Task instructions >>
Your reply should be the records below, duplicated exactly, with any picture removed.

Dataset >>
☆ ☆ ☆ ☆

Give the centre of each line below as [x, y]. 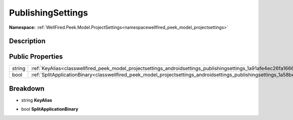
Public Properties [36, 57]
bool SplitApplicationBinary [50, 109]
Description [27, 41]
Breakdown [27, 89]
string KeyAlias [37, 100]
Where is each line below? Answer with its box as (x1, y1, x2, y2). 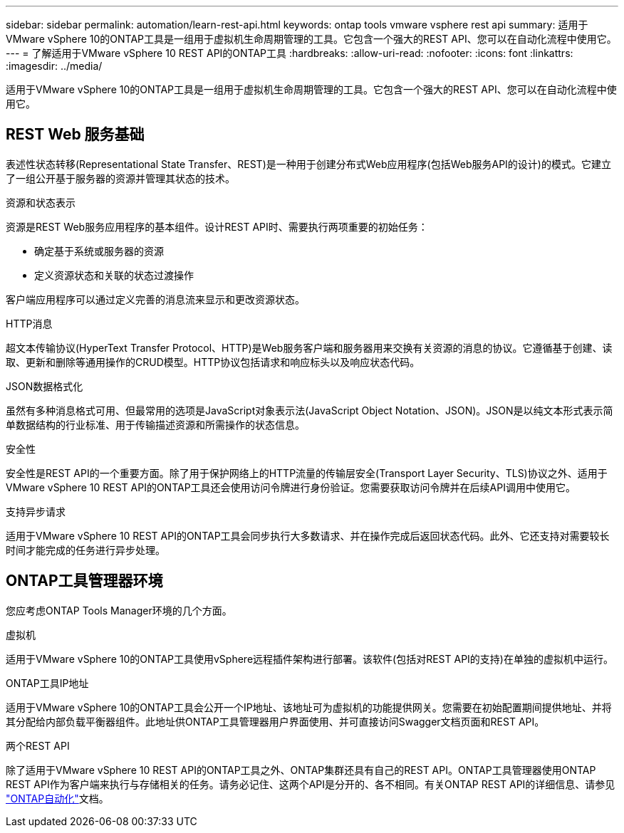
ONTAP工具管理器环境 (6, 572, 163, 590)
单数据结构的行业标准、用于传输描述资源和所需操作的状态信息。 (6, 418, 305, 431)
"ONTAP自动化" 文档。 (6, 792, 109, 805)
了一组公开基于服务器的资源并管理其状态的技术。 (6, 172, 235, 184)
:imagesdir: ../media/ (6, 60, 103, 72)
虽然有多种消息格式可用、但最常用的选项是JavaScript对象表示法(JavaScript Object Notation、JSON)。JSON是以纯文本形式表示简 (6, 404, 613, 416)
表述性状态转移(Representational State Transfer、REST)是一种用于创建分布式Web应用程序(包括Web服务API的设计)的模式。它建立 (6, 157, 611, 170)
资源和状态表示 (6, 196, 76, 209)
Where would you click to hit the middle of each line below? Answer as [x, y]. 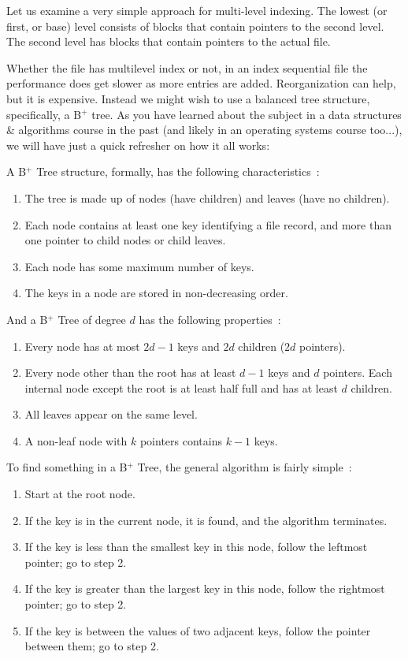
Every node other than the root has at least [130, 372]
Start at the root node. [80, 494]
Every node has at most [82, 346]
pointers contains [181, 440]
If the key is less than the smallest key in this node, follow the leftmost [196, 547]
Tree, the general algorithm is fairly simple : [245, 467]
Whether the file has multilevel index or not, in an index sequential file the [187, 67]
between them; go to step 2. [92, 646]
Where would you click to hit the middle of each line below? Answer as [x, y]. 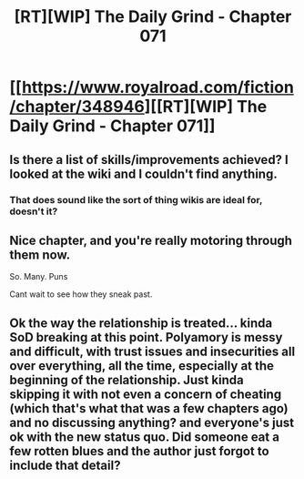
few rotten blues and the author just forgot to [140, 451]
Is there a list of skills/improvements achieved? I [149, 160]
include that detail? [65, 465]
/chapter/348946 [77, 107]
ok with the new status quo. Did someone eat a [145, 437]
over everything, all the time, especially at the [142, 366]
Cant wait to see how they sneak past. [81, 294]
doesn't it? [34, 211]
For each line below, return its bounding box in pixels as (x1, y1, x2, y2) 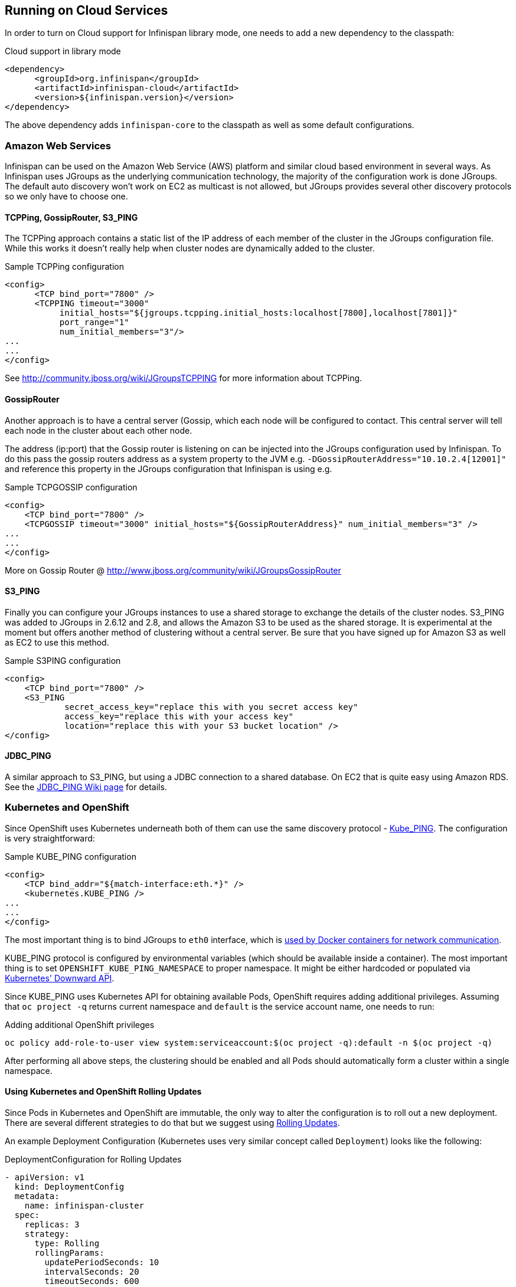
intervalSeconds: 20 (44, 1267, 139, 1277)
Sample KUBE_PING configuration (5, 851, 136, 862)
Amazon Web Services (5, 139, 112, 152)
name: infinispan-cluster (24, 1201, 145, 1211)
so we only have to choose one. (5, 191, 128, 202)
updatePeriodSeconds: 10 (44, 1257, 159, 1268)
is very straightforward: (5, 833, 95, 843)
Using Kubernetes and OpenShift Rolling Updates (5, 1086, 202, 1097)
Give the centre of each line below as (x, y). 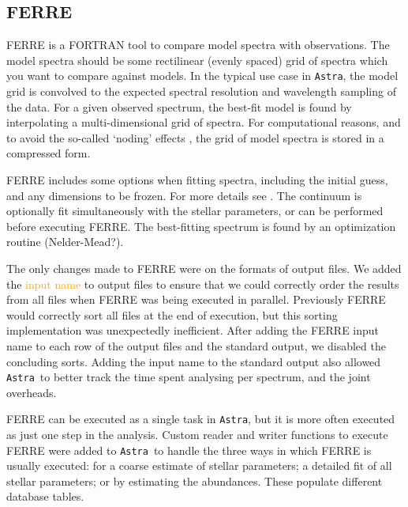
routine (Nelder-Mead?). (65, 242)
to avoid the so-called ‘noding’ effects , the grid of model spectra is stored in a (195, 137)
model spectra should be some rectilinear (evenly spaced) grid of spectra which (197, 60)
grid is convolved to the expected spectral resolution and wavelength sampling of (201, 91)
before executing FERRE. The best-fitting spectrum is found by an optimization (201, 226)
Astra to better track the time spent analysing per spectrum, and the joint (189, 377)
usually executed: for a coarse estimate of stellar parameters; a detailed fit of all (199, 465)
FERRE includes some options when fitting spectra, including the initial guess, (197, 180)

☆ ☆ ☆ ☆

Exercise solution >>
Give the centre of each line below as [x, y]. 
Public Properties [36, 57]
bool SplitApplicationBinary [50, 109]
Description [27, 41]
Breakdown [27, 89]
string KeyAlias [37, 100]
Where is each line below? Answer with its box as (x1, y1, x2, y2). 
ONTAP工具管理器环境 (6, 572, 163, 590)
单数据结构的行业标准、用于传输描述资源和所需操作的状态信息。 (6, 418, 305, 431)
"ONTAP自动化" 文档。 (6, 792, 109, 805)
了一组公开基于服务器的资源并管理其状态的技术。 (6, 172, 235, 184)
:imagesdir: ../media/ (6, 60, 103, 72)
虽然有多种消息格式可用、但最常用的选项是JavaScript对象表示法(JavaScript Object Notation、JSON)。JSON是以纯文本形式表示简 (6, 404, 613, 416)
表述性状态转移(Representational State Transfer、REST)是一种用于创建分布式Web应用程序(包括Web服务API的设计)的模式。它建立 (6, 157, 611, 170)
资源和状态表示 (6, 196, 76, 209)
Where would you click to hit the middle of each line below? Answer as [x, y]. 
Every node other than the root has at least [130, 372]
Start at the root node. [80, 494]
Every node has at most [82, 346]
pointers contains [181, 440]
If the key is less than the smallest key in this node, follow the leftmost [196, 547]
Tree, the general algorithm is fairly simple : [245, 467]
Whether the file has multilevel index or not, in an index sequential file the [187, 67]
between them; go to step 2. [92, 646]
Where would you click to hit the middle of each line below? Answer as [x, y]. 
few rotten blues and the author just forgot to [140, 451]
Is there a list of skills/improvements achieved? I [149, 160]
include that detail? [65, 465]
/chapter/348946 [77, 107]
ok with the new status quo. Did someone eat a [145, 437]
over everything, all the time, especially at the [142, 366]
Cant wait to see how they sneak past. [81, 294]
doesn't it? [34, 211]
For each line below, return its bounding box in pixels as (x1, y1, x2, y2) 
intervalSeconds: 20 (44, 1267, 139, 1277)
Sample KUBE_PING configuration (5, 851, 136, 862)
Amazon Web Services (5, 139, 112, 152)
name: infinispan-cluster (24, 1201, 145, 1211)
so we only have to choose one. (5, 191, 128, 202)
updatePeriodSeconds: 10 (44, 1257, 159, 1268)
is very straightforward: (5, 833, 95, 843)
Using Kubernetes and OpenShift Rolling Updates (5, 1086, 202, 1097)
Give the centre of each line below as (x, y). 
routine (Nelder-Mead?). (65, 242)
to avoid the so-called ‘noding’ effects , the grid of model spectra is stored in a (195, 137)
model spectra should be some rectilinear (evenly spaced) grid of spectra which (197, 60)
grid is convolved to the expected spectral resolution and wavelength sampling of (201, 91)
before executing FERRE. The best-fitting spectrum is found by an optimization (201, 226)
Astra to better track the time spent analysing per spectrum, and the joint (189, 377)
usually executed: for a coarse estimate of stellar parameters; a detailed fit of all (199, 465)
FERRE includes some options when fitting spectra, including the initial guess, (197, 180)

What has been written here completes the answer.